I think the point is that without working through the basics underneath, mind-numbingly repeatedly, you don't gain any real insights about what's going on.
I don't think that's true. And I'll say something controversial. Programming is taught more effectively than math and its because you don't spend a lot of time mind-numbingly repeating the basics.
Half the people on HN recommend teaching with Python for just this reason.
And think about it, when you teach programming do you make your student walk through what every instruction does? When I learned recursion, I walked through fib(n) by hand -- once. That's the sum total of how many times I've done a full hand expansion of a recursion in my life. How many times have I run a full program on paper with the substitution model? Never. How many times have I iterated even a small loop by hand? Never. These are concepts that I understand as well as anything that I know, yet I've never "mind-numingly" worked through them by hand.
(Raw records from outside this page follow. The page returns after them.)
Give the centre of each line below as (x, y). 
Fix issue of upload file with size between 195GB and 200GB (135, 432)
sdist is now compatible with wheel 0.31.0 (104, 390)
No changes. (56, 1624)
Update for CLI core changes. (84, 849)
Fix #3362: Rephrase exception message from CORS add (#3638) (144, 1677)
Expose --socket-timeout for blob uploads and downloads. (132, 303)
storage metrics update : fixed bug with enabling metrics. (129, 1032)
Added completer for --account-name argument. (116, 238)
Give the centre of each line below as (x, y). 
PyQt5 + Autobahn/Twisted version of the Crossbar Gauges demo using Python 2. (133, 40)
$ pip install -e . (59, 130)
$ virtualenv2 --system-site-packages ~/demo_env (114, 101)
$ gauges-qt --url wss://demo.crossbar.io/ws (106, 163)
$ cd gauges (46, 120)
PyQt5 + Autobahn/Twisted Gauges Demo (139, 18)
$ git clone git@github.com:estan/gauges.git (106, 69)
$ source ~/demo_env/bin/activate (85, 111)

A lot of traditional math teachers want us to sit down with an instruction pointer, stacks, heaps, physical/virtual pages, laid out and have us repeatedly simulate program. That's really the mathematical equivalent of doing this rote computation. I say teach them the concepts and give them interesting and challenging problems that make use of the concepts. The concepts will stick better, they'll learn faster, and they'll be more engaged.
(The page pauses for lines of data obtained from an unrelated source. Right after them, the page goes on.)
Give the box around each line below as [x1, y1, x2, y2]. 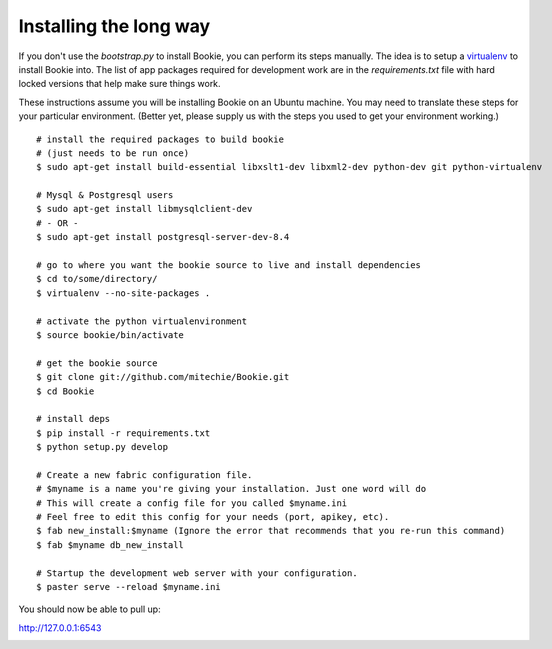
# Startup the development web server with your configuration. [36, 567, 359, 579]
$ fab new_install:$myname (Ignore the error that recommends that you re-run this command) [36, 525, 506, 537]
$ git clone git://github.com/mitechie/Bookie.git [36, 371, 290, 383]
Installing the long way [18, 15, 211, 37]
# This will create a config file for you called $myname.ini [36, 497, 348, 509]
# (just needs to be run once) [36, 147, 190, 159]
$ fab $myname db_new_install [36, 539, 185, 550]
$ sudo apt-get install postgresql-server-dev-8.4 [36, 231, 290, 243]
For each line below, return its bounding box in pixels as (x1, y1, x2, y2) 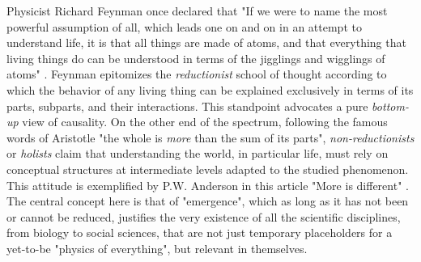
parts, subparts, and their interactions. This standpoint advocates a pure (6, 97, 368, 114)
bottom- (372, 97, 409, 114)
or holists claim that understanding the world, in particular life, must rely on (6, 145, 389, 162)
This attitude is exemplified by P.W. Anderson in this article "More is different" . (6, 176, 409, 193)
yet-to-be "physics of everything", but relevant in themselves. (6, 239, 308, 256)
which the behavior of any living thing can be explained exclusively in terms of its (6, 81, 414, 98)
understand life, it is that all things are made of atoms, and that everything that (6, 34, 406, 51)
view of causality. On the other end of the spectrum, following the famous (22, 113, 388, 130)
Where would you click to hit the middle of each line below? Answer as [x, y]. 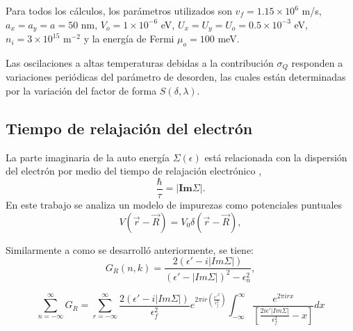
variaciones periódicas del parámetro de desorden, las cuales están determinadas [176, 77]
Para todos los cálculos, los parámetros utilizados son [119, 10]
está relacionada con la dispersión [276, 157]
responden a [317, 62]
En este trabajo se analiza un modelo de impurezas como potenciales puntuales [174, 204]
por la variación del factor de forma [81, 90]
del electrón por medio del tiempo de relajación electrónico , [134, 171]
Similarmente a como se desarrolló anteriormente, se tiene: [130, 249]
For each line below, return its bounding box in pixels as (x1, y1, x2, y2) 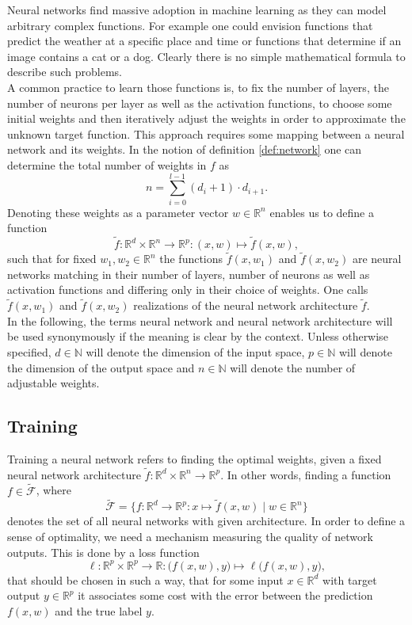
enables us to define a (269, 204, 374, 220)
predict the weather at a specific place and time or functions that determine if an (7, 32, 402, 49)
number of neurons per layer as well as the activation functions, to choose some (7, 94, 392, 111)
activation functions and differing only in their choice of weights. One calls (7, 281, 368, 298)
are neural (352, 250, 402, 267)
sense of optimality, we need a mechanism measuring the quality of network (7, 528, 373, 545)
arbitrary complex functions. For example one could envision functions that (7, 17, 373, 33)
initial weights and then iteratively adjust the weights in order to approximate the (7, 110, 406, 127)
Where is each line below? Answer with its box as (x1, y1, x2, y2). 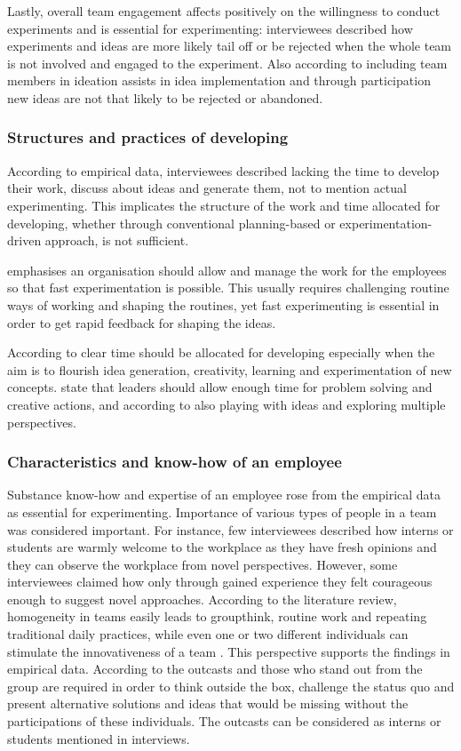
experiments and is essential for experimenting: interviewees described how (7, 19, 413, 37)
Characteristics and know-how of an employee (7, 451, 342, 473)
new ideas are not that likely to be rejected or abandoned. (7, 88, 323, 107)
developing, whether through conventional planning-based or (7, 213, 336, 232)
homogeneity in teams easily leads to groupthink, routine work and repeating (7, 607, 427, 626)
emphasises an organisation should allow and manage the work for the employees (7, 260, 447, 279)
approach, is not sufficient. (44, 231, 189, 250)
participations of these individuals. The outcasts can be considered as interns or (7, 712, 441, 731)
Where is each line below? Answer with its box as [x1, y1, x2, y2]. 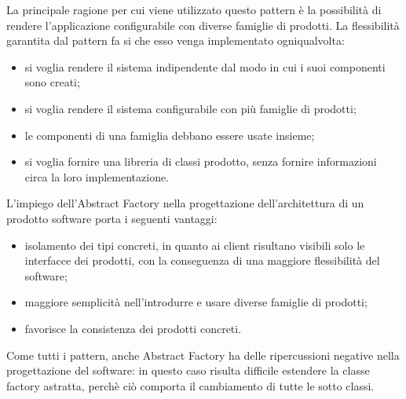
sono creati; [24, 74, 80, 90]
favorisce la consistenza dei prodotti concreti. [24, 320, 242, 336]
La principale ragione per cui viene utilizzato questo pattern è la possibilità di [6, 2, 382, 17]
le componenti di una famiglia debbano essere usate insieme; [24, 126, 315, 143]
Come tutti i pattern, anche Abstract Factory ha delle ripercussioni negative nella [6, 346, 400, 363]
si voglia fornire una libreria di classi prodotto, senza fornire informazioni [24, 153, 377, 170]
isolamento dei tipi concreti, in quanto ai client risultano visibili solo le [24, 236, 365, 253]
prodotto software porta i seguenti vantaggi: [6, 210, 218, 226]
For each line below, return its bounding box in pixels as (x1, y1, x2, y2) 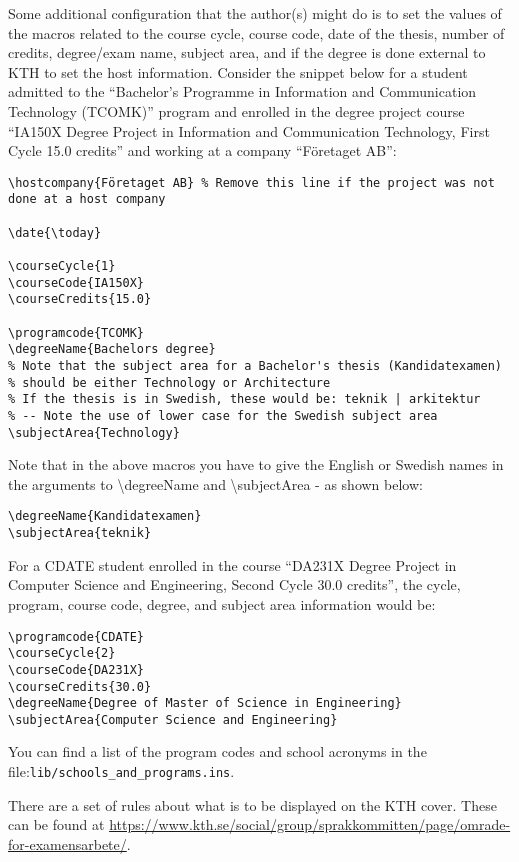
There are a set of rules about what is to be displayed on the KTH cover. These (8, 794, 497, 815)
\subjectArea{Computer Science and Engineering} (8, 712, 338, 727)
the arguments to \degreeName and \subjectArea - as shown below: (8, 473, 423, 494)
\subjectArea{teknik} (8, 526, 152, 541)
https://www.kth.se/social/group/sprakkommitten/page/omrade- (109, 814, 511, 835)
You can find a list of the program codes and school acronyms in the (8, 741, 427, 762)
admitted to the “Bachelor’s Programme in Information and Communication (8, 81, 477, 102)
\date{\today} (8, 225, 102, 240)

As both a PhD in math and a working programmer who started with machine code (not even assembly language) and now programs primarily in Python and C, I think the analogy you make is incorrect.
I don't think there is much insight to be gained about programming in Python from repeatedly simulating the program at the level of tracing stacks, etc. - on that we agree. But I don't agree that doing so is the equivalent of learning how to add, subtract, multiply and divide fractions, or graph quadratics and cubics, or solve linear equations.
I believe the insights gained from doing quite a lot of arithmetic by hand are genuine.
Having said all that, if people aren't going to go on to careers or jobs in hard sciences then I believe the concept of qualitative computation is more valuable than doing any kind of mental arithmetic. But if you want to do proper math, or use calculus for real, or understand Fourier Transforms, or manipulate sheaves over higher dimensional topological spaces, then the abstract insights gained from arithmetic are, in my opinion, more than are generally suspected.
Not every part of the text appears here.